2002 Denver Annual Meeting (October 27-30, 2002)

Paper No. 14
Presentation Time: 11:40 AM

AN EXPLANATION FOR THE ANOMALOUS ACCUMULATION OF WORLD GLACIAL ICE DURING THE ILLINOIAN GLACIATION UNDER AN INSOLATION MAXIMUM 150,000 YR BP


JOHNSON, Robert G., Geology and Geophysics, Univ of Minnesota, Pillsbury Hall, 310 Pillsbury Dr. S.E, Minneapolis, MN 55455, johns088@johns088.email.umn.edu

In the SPECMAP deep-sea core record, the glacial ice volume, as indicated by the delta 18O proxy, reaches a maximum at 150ka despite a peak in summer caloric insolation at all latitudes from 65° N southward. About this time the Eurasian ice sheet approached a maximum, with a continuous ice mass from Ireland eastward to the Lena River in Siberia, with most of Northern Hemisphere ice lying south of 65°N. The model to explain this anomaly involves optimum storm paths and favorable precipitation patterns for ice sheet growth due to a relatively warmer subpolar sea surface in the Labrador Sea and eastward.
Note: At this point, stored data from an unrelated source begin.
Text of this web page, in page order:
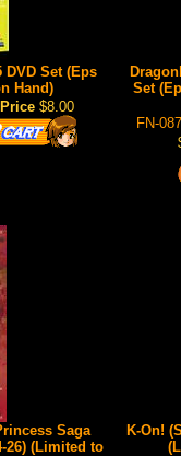
DVD Set (Eps
Hand)
$8.00
Set
FN-
Saga
26) (Limited to
K-On!
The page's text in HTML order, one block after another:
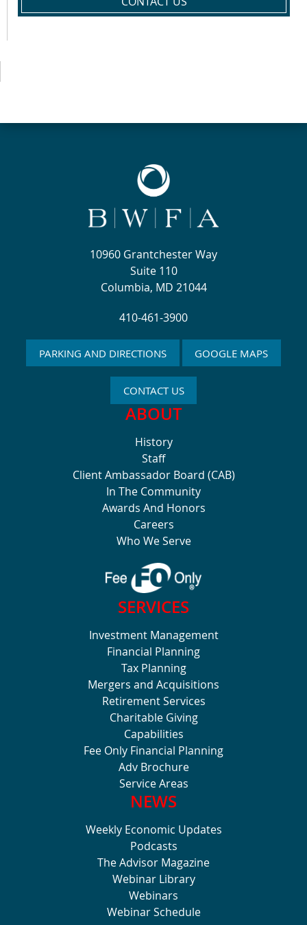
10960 Grantchester Way
Suite 110
Columbia, MD 21044
410-461-3900
PARKING AND DIRECTIONS GOOGLE MAPS
CONTACT US
ABOUT
History
Staff
Client Ambassador Board (CAB)
In The Community
Awards And Honors
Careers
Who We Serve
SERVICES
Investment Management
Financial Planning
Tax Planning
Mergers and Acquisitions
Retirement Services
Charitable Giving
Capabilities
Fee Only Financial Planning
Adv Brochure
Service Areas
NEWS
Weekly Economic Updates
Podcasts
The Advisor Magazine
Webinar Library
Webinars
Webinar Schedule
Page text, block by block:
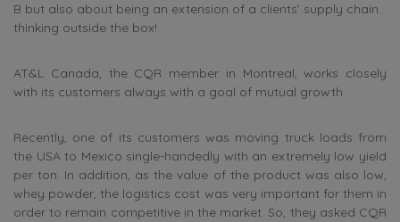
B but also about being an extension of a clients’ supply chain…
thinking outside the box!
AT&L Canada, the CQR member in Montreal, works closely
with its customers always with a goal of mutual growth.
Recently, one of its customers was moving truck loads from
the USA to Mexico single-handedly with an extremely low yield
per ton. In addition, as the value of the product was also low,
whey powder, the logistics cost was very important for them in
order to remain competitive in the market. So, they asked CQR
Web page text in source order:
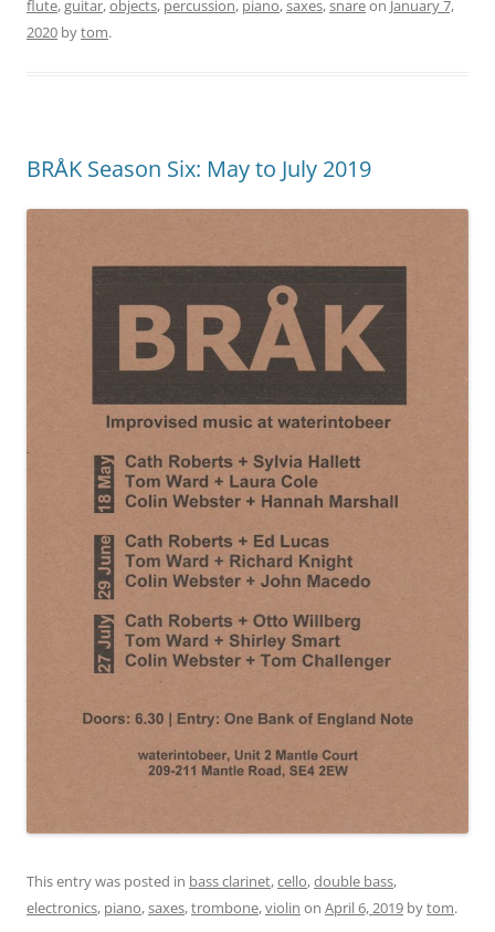
flute,guitar,objects, percussion, piano,saxes,snareon January 7,
2020 bytom.
BRÅK Season Six: May to July 2019
This entry was posted in bass clarinet,cello,double bass,
electronics, piano,saxes,trombone,violin on April 6, 2019 bytom.
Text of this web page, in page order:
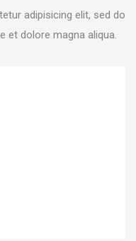
adipisicing elit, sed do
et dolore magna aliqua.
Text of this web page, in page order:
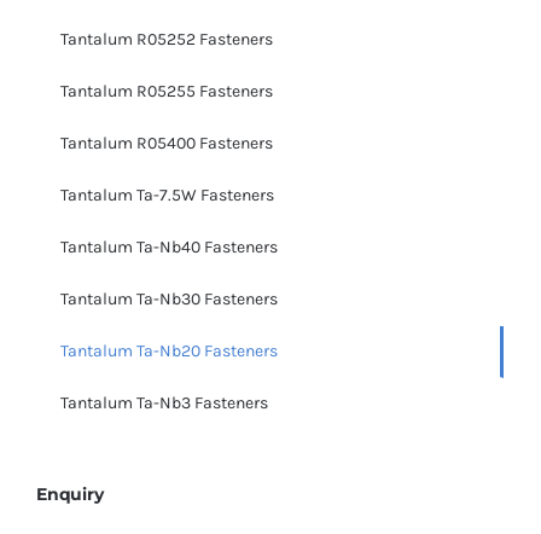
Tantalum R05252 Fasteners
Tantalum R05255 Fasteners
Tantalum R05400 Fasteners
Tantalum Ta-7.5W Fasteners
Tantalum Ta-Nb40 Fasteners
Tantalum Ta-Nb30 Fasteners
Tantalum Ta-Nb20 Fasteners
Tantalum Ta-Nb3 Fasteners
Enquiry
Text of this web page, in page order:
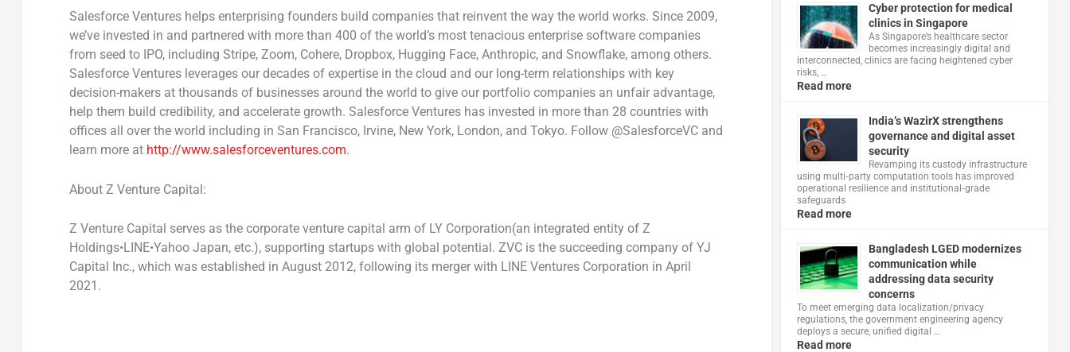
Salesforce Ventures helps enterprising founders build companies that reinvent the way the world works. Since 2009,
we’ve invested in and partnered with more than 400 of the world’s most tenacious enterprise software companies
from seed to IPO, including Stripe, Zoom, Cohere, Dropbox, Hugging Face, Anthropic, and Snowflake, among others.
Salesforce Ventures leverages our decades of expertise in the cloud and our long-term relationships with key
decision-makers at thousands of businesses around the world to give our portfolio companies an unfair advantage,
help them build credibility, and accelerate growth. Salesforce Ventures has invested in more than 28 countries with
offices all over the world including in San Francisco, Irvine, New York, London, and Tokyo. Follow @SalesforceVC and
learn more at http://www.salesforceventures.com.
About Z Venture Capital:
Z Venture Capital serves as the corporate venture capital arm of LY Corporation(an integrated entity of Z
Holdings•LINE•Yahoo Japan, etc.), supporting startups with global potential. ZVC is the succeeding company of YJ
Capital Inc., which was established in August 2012, following its merger with LINE Ventures Corporation in April
2021 .
Cyber protection for medical
clinics in Singapore
As Singapore’s healthcare sector
becomes increasingly digital and
interconnected, clinics are facing heightened cyber
risks, …
Read more
India’s WazirX strengthens
governance and digital asset
security
Revamping its custody infrastructure
using multi‑party computation tools has improved
operational resilience and institutional‑grade
safeguards
Read more
Bangladesh LGED modernizes
communication while
addressing data security
concerns
To meet emerging data localization/privacy
regulations, the government engineering agency
deploys a secure, unified digital …
Read more

The warmer seas were caused by an oceanic conveyor belt associated with a stronger and more saline outflow from the Mediterranean Sea than today, but probably without strong deepwater formation in the Nordic Sea. The orbital factor that caused the higher Med salinity was a smaller polar axis tilt that increased the Austral winter insolation. This increase simultaneously warmed latitudes south of the equator relative to the Sahara summer, and diminished the latitudinal temperature difference that drives the African summer monsoons. Weaker monsoons caused greater aridity in the Med region than today and a stronger and more saline outflow at Gibraltar. This orbital control of monsoons and Med salinity is consistent with the known increases in world ice volume at 231ka, 190ka, 119ka, 70ka, and 22ka, and the inverse effect is consistent with ice volume decreases at 174ka and 86ka. This model is quite superior to the classical Milankovitch hypothesis of direct thermal control of ice volume by orbital changes.